When my parents started feeding me music, they treated love songs like alcohol. Little tastes from their cups — sips of wine, accosting them if they guzzle down more beer than they’re allowed. And never any hard alcohol because who gives a 10-year-old a shot of vodka?

They played love songs that were fluffy and light, interspersed on mixed CDs that rotated in the car stereos on rides lasting no more than 10 or 15 minutes. One of the first was Bobby Vinton’s version of “Sealed With a Kiss,” a beachy tune about counting down summer’s end with letters between two lovers, each one “sealed with a kiss.” I can picture my mom driving the car and smiling warmly — her eyes closing for a tender moment at the red light as she sang along with Vinton.

Like a small kid’s tongue dipping into red wine, the song contained enough flavor of love to keep me wondering about the vast sweetness I could only experience when I was older, with the bitter aftertaste — the “cold, lonely summer” Vinton alludes to.

Through the succeeding years, my iPod was mostly pop songs and Broadway show tunes. The playlists on my iPod Nano were a flurry of jittery mid-2000s Britney Spears and Lady Gaga — easy enough to dance to, so the lyrical content was rendered as meaningless syllables.
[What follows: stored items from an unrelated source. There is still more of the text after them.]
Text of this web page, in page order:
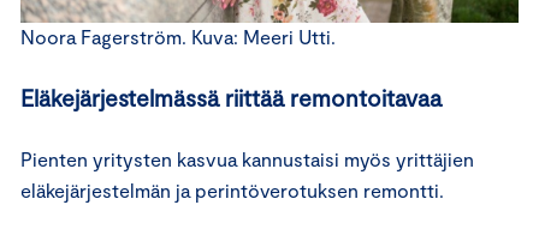
Noora Fagerström. Kuva: Meeri Utti.
Eläkejärjestelmässä riittää remontoitavaa
Pienten yritysten kasvua kannustaisi myös yrittäjien
eläkejärjestelmän ja perintöverotuksen remontti.
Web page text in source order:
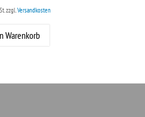
zzgl.Versandkosten
Warenkorb

When I was 13, however, my piano teacher gave me the shot of musical vodka. As I struggled to write my own songs, she suggested seeking inspiration in Joni Mitchell’s records. Her recommendation was “A Case of You,” a song about the determination Joni had to stay standing while taking swigs of her lover — like a case of wine — until she finished the bottle. It was too strong for this 13-year-old, being so potent with a longing that went deeper than any Bobby Vinton rendition. The song’s parent album, Blue, ran 10 songs long and sifted through every strain of heartbreak, insecurity and loneliness. If “A Case of You” was a shot, then Blue was a handle of liquor.

Yet, as though my taste buds weren’t ready, the meaning of each song was clear, but the heart of her words still proved illusory. Love was something that a 13-year-old was bound to feel only for his family, and even so, that kind of love was an entirely different beast. Still, I went through artists known to inspire and who have been inspired (which could include almost every singer-songwriter of the years following Blue) by Mitchell. I found Laura Nyro and dusted off her strongest bottle, the album New York Tendaberry.

Like Mitchell’s voice, Nyro’s was acrobatic, yet struck by the emotional paralysis of heartbreak. Her mood shifted from yearning anxiety to resigned fate. In the opening track, “You Don’t Love Me When I Cry,” she confronts her lover for only distancing himself when she is at her weakest. I couldn’t understand why her voice was pulling at me so hard. As I grew older, I felt disingenuous every time I let the words diffuse into my blood.

I had never been in love. For years, I had feigned attraction to the opposite gender, fabricating love more than most people my age did, even with their seventh or eighth-grade “boyfriend.” After I came out, love songs only distilled attraction and emotion more than before.

Love songs increasingly bog down my playlists, with heavy-hitters like D’Angelo’s ostensibly gentle profession of desire, “Really Love.” I thought I could transcribe the emotion into the bedroom of some guy I was hooking up with, putting on music in the background to make what D’Angelo was singing more palpable.

Instead, it feels like every time I accompany a Grindr hookup with one of my playlists, I just sully the meaning rather than connect with it. I’ve never been in a relationship — let alone felt love — and haven’t seen the prospects line up on the horizon.

Suddenly, the notes of each love song have unraveled into questions of my own inability to find love. They choke my capacity to connect by acting as reminders that I deceive myself when I try to feel, when I try to connect. I’ve failed in trying, and what was once a connection built on curiosity and longing is now just a sad, sputtering attempt at knowing what it means to be lovelorn.

As I’ve expanded my taste, I can connect with artists on different levels. I listen to Princess Nokia’s “Bart Simpson” and empathize with her experience as an outsider in school while still comprehending the vast contrasts in our lives. But, love songs continue to hinder the way I internalize music. The more my sex life becomes a smattering of empty kisses with strangers, the less I feel permitted to listen to songs that used to intoxicate my senses. Maybe the dizzying effect it once had on me is now too vertiginous, provoking a sense of guilt and self-pity for reasons I can’t fully grasp. I’ve become woozy — chugging like the college kid I am — lapping up the music as a substitute for the real thing and letting it pool up in the bowels of my mind. In the process, I think I’ve frustrated my sense for natural, real love.

I started shifting toward sinking myself into songs about being alone, like Mitski’s “Nobody,” a swelling indie-rock song about asking for nothing but meaningful, loving company.

But, as indulgent as works like that are, they just lead me in the direction of wanting the same thing the artist wants. And then I listen to another love song, knowing I shouldn’t be allowed.